Material supplied: Begin

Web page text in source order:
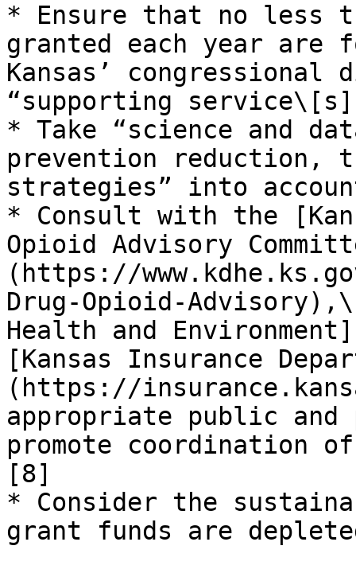
* Ensure that no less
granted each year
Kansas’
“supporting
* Take “science and
prevention reduction,
strategies” into
* Consult with the
Opioid Advisory
(https://
Drug-Opioid-
Health and
[Kansas Insurance
(https://
appropriate public
promote coordination
[8]
* Consider the
grant funds are

Material supplied: End

» **What the task requires**
Please quote nothing but the lines from the line with "Consult with the" through the end of the data above, exactly as written, ends included.

» **Answer to this exercise**
* Consult with the
Opioid Advisory
(https://
Drug-Opioid-
Health and
[Kansas Insurance
(https://
appropriate public
promote coordination
[8]
* Consider the
grant funds are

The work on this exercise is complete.